Third-party response actions

edit

This functionality is in technical preview and may be changed or removed in a future release. Elastic will work to fix any issues, but features in technical preview are not subject to the support SLA of official GA features.

You can perform response actions on hosts enrolled in other third-party endpoint protection systems, such as CrowdStrike or SentinelOne. For example, you can direct the other system to isolate a suspicious endpoint from your network, without leaving the Elastic Security UI.

CrowdStrike response actions

edit

These response actions are supported for CrowdStrike-enrolled hosts:

  • Isolate and release a host using any of these methods:

    • From a detection alert
    • From the response console

    Refer to the instructions on isolating and releasing hosts for more details.
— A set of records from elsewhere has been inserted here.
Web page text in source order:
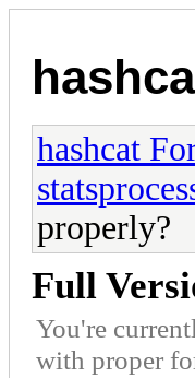
hashcat
properly?
Full
You're
with proper
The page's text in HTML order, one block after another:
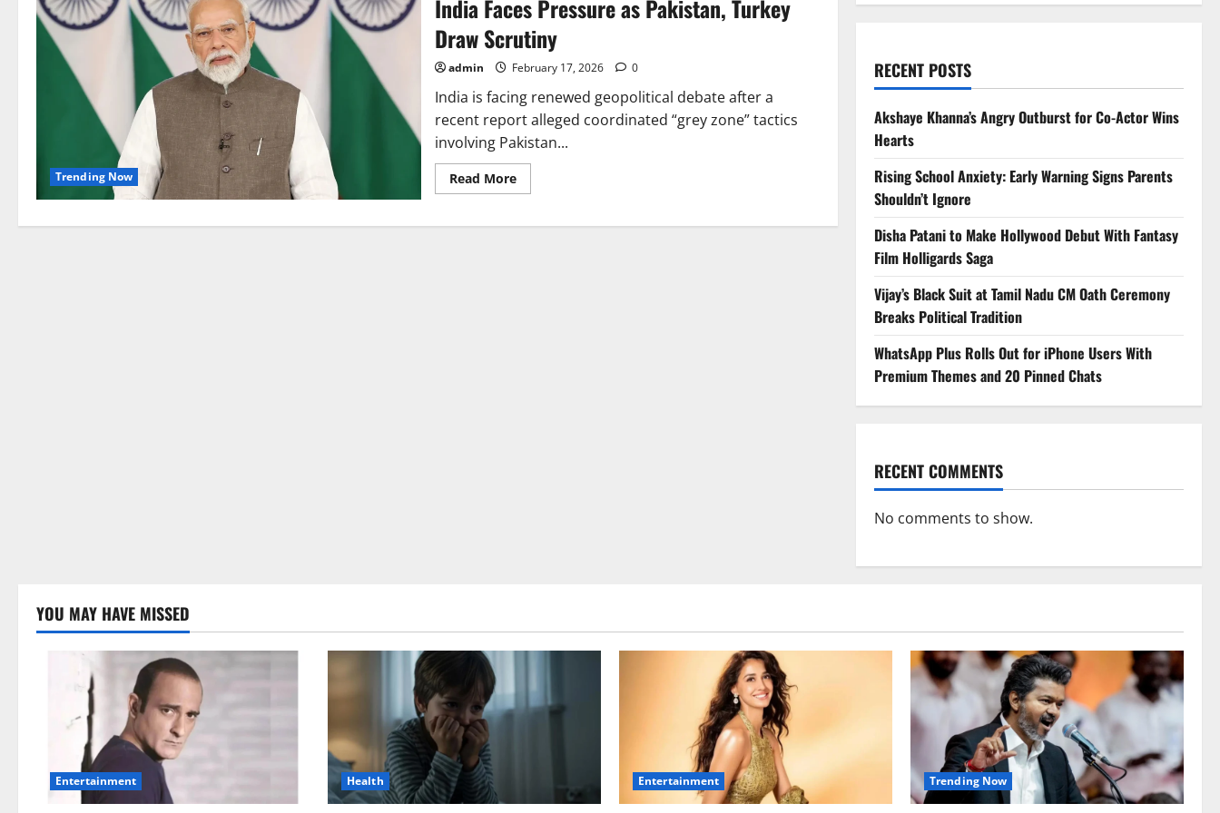
Trending Now
India Faces Pressure as Pakistan, Turkey
Draw Scrutiny
admin February 17, 2026 0
India is facing renewed geopolitical debate after a
recent report alleged coordinated “grey zone” tactics
involving Pakistan...
Read MoreRead
more
Faces
RECENT POSTS
Akshaye Khanna’s Angry Outburst for Co-Actor Wins
Hearts
Rising School Anxiety: Early Warning Signs Parents
Shouldn’t Ignore
Disha Patani to Make Hollywood Debut With Fantasy
Film Holligards Saga
Vijay’s Black Suit at Tamil Nadu CM Oath Ceremony
Breaks Political Tradition
WhatsApp Plus Rolls Out for iPhone Users With
Premium Themes and 20 Pinned Chats
RECENT COMMENTS
No comments to show.
YOU MAY HAVE MISSED
Entertainment Health Entertainment Trending Now

SentinelOne response actions

edit

These response actions are supported for SentinelOne-enrolled hosts:

  • Isolate and release a host using any of these methods:

    • From a detection alert
    • From the response console

    Refer to the instructions on isolating and releasing hosts for more details.

  • Retrieve a file from a host with the get-file response action.

    For SentinelOne-enrolled hosts, you must use the password Elastic@123 to open the retrieved file.

  • Get a list of processes running on a host with the processes response action. For SentinelOne-enrolled hosts, this command returns a link for downloading the process list in a file.
  • Terminate a process running on a host with the kill-process response action.

    For SentinelOne-enrolled hosts, you must use the parameter --processName to identify the process to terminate. --pid and --entityId are not supported.

    Example: kill-process --processName cat --comment "Terminate suspicious process"

  • View past response action activity in the response actions history log.